_EXERCISE DESCRIPTION_:
Word for word, write out all the entries below, omitting every picture.

_RECORDS_:
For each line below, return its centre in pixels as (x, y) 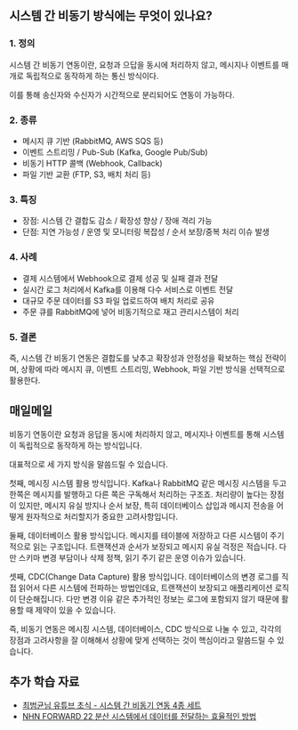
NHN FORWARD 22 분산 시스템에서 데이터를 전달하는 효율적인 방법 (139, 716)
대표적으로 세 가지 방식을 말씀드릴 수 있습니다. (89, 464)
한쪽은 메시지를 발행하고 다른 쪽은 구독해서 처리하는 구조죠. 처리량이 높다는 (139, 494)
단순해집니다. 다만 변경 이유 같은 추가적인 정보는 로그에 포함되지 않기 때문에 (149, 598)
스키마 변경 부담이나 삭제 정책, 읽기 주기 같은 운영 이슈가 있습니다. (132, 557)
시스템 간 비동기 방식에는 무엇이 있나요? (111, 16)
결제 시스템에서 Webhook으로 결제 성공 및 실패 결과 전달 (120, 278)
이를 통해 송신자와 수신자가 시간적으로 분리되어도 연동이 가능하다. (122, 94)
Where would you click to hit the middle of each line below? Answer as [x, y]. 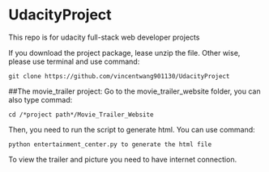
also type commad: [41, 99]
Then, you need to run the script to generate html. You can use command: [132, 129]
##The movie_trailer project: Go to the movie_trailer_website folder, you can [134, 91]
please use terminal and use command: [74, 61]
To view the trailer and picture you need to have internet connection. [123, 159]
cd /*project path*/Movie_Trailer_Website [81, 115]
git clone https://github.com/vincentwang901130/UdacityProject [119, 76]
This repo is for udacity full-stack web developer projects [104, 37]
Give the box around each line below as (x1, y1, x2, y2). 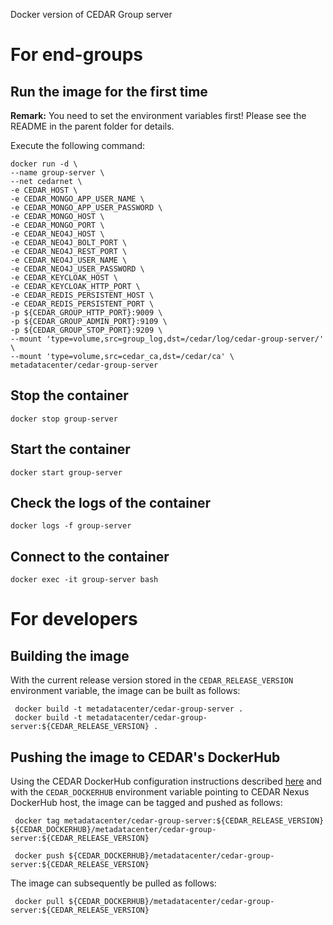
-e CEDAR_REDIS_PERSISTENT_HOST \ (10, 290, 155, 300)
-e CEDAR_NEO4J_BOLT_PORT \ (10, 238, 128, 248)
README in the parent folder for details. (10, 120, 175, 132)
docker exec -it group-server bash (10, 575, 159, 585)
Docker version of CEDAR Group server (10, 9, 173, 20)
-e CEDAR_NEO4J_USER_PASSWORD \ (10, 264, 145, 274)
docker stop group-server (10, 414, 118, 424)
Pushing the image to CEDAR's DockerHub (10, 749, 281, 766)

_TASK RESULT_:
For each line below, return its centre in pixels as (x, y) 
NHN FORWARD 22 분산 시스템에서 데이터를 전달하는 효율적인 방법 (139, 716)
대표적으로 세 가지 방식을 말씀드릴 수 있습니다. (89, 464)
한쪽은 메시지를 발행하고 다른 쪽은 구독해서 처리하는 구조죠. 처리량이 높다는 (139, 494)
단순해집니다. 다만 변경 이유 같은 추가적인 정보는 로그에 포함되지 않기 때문에 (149, 598)
스키마 변경 부담이나 삭제 정책, 읽기 주기 같은 운영 이슈가 있습니다. (132, 557)
시스템 간 비동기 방식에는 무엇이 있나요? (111, 16)
결제 시스템에서 Webhook으로 결제 성공 및 실패 결과 전달 (120, 278)
이를 통해 송신자와 수신자가 시간적으로 분리되어도 연동이 가능하다. (122, 94)
Where would you click to hit the middle of each line below? Answer as [x, y]. 
also type commad: [41, 99]
Then, you need to run the script to generate html. You can use command: [132, 129]
##The movie_trailer project: Go to the movie_trailer_website folder, you can [134, 91]
please use terminal and use command: [74, 61]
To view the trailer and picture you need to have internet connection. [123, 159]
cd /*project path*/Movie_Trailer_Website [81, 115]
git clone https://github.com/vincentwang901130/UdacityProject [119, 76]
This repo is for udacity full-stack web developer projects [104, 37]
Give the box around each line below as (x1, y1, x2, y2). 
-e CEDAR_REDIS_PERSISTENT_HOST \ (10, 290, 155, 300)
-e CEDAR_NEO4J_BOLT_PORT \ (10, 238, 128, 248)
README in the parent folder for details. (10, 120, 175, 132)
docker exec -it group-server bash (10, 575, 159, 585)
Docker version of CEDAR Group server (10, 9, 173, 20)
-e CEDAR_NEO4J_USER_PASSWORD \ (10, 264, 145, 274)
docker stop group-server (10, 414, 118, 424)
Pushing the image to CEDAR's DockerHub (10, 749, 281, 766)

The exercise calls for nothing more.